Composed: 1926-1927; rev. 1948
Length: c. 50 minutes
Orchestration: 3 flutes (3rd = piccolo), 2 oboes, English horn, 3 clarinets (3rd = E-flat clarinet), 2 bassoons, contrabassoon, 4 horns, 4 trumpets, 3 trombones, tuba, timpani, percussion (bass drum, cymbals, snare drum, tambourine), harp, piano, strings, vocal soloists, and men’s chorus
First Los Angeles Philharmonic performance: March 24, 1960, with Georg Solti conducting

Nice
April 21, 1927
Maundy Thursday

My Dear;
I am writing to you this time about a wholly different matter. Knowing of your piety, but also knowing that, for many reasons, you do not attend religious services during these holy days, I think of you often and, as I pray for you, I would like you to join even indirectly in this spiritual union, by act if not by personal presence. Something very simple is involved through our Father Nikolai. On the day of Christ’s Resurrection, I am arranging for a distribution of alms among the poor, among all those who waste away in destitution.
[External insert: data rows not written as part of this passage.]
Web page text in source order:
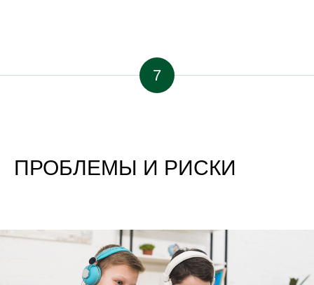
7
ПРОБЛЕМЫ И РИСКИ
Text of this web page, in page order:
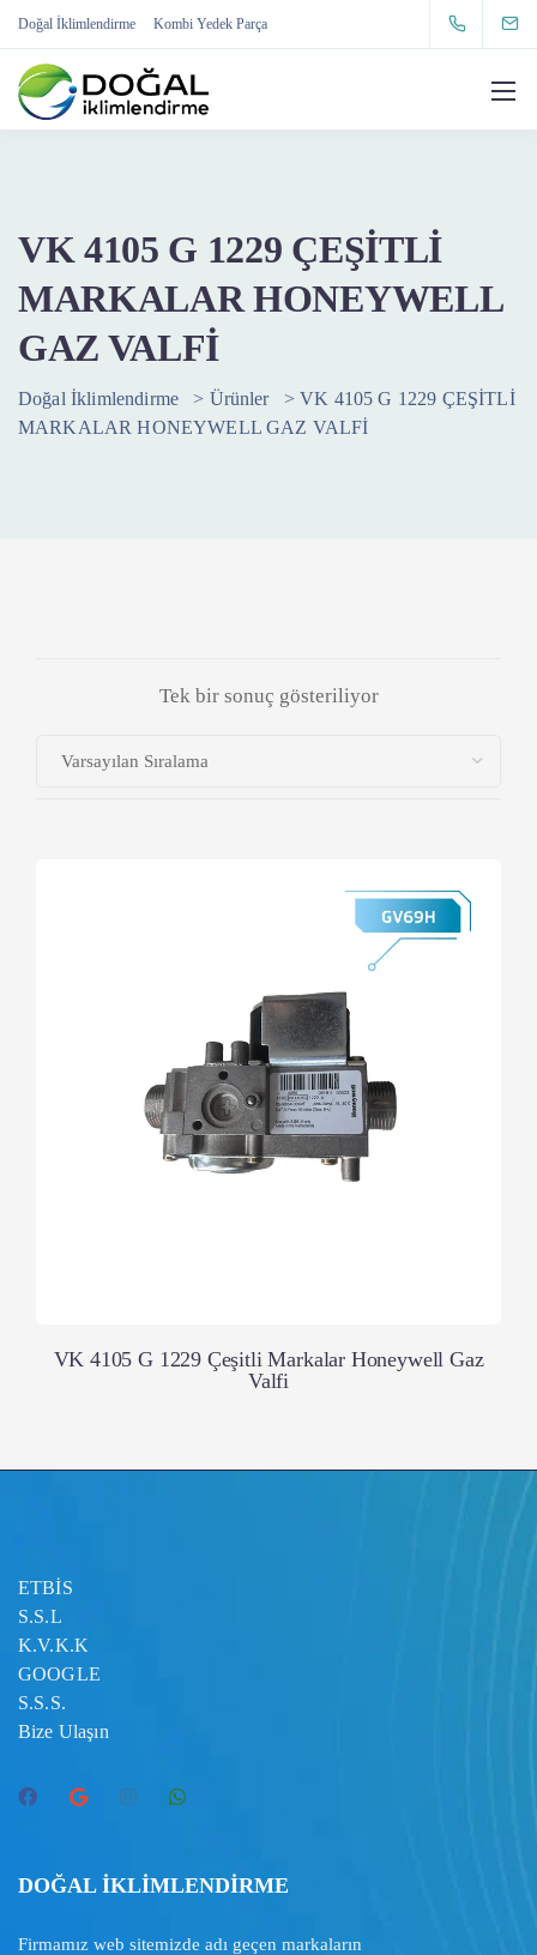
Doğal İklimlendirme Kombi Yedek Parça
VK 4105 G 1229 ÇEŞİTLİ
MARKALAR HONEYWELL
GAZ VALFİ
Doğal İklimlendirme > Ürünler >VK 4105 G 1229 ÇEŞİTLİ
MARKALAR HONEYWELL GAZ VALFİ
Tek bir sonuç gösteriliyor
VK 4105 G 1229 Çeşitli Markalar Honeywell Gaz
Valfi
ETBİS
S.S.L
K.V.K.K
GOOGLE
S.S.S.
Bize Ulaşın
DOĞAL İKLİMLENDİRME
Firmamız web sitemizde adı geçen markaların
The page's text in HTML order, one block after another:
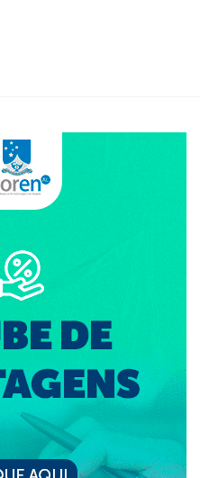
Profissional
registro
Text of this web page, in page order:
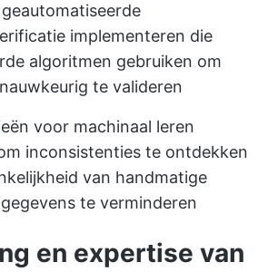
implementeren die
algoritmen gebruiken om
te valideren
voor machinaal leren
inconsistenties te ontdekken
van handmatige
te verminderen
en expertise van
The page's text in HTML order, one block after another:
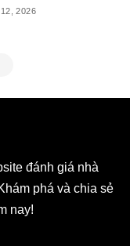
2026
đánh giá nhà
phá và chia sẻ
nay!
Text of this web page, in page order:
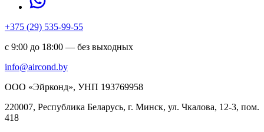
+375 (29) 535-99-55
с 9:00 до 18:00 — без выходных
info@aircond.by
ООО «Эйрконд», УНП 193769958
220007, Республика Беларусь, г. Минск, ул. Чкалова, 12-3, пом.
418
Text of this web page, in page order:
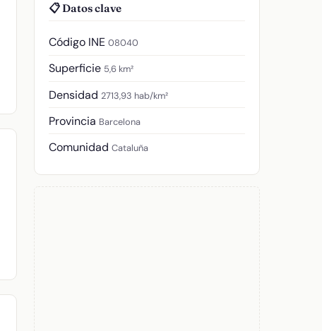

I will participate personally, and I am seeking people who might respond to my appeal. If you would like to give something yourself, and take up a small collection among those around you, you would be performing an act of charity. But do it right away (if possible), so that I have the money on Sunday to give to Father Nikolai.
I embrace you and send you all my best wishes on this holiday eve.

Igor Stravinsky sent this extraordinary and surprising letter to Serge Diaghilev a few weeks before the Paris premiere of Oedipus rex. The letter itself is testimony to the state of mind that Stravinsky was in as he worked on the piece, a sense of public and personal crisis, and the atonement and purification process that must be engaged in individually and collectively if society is to survive.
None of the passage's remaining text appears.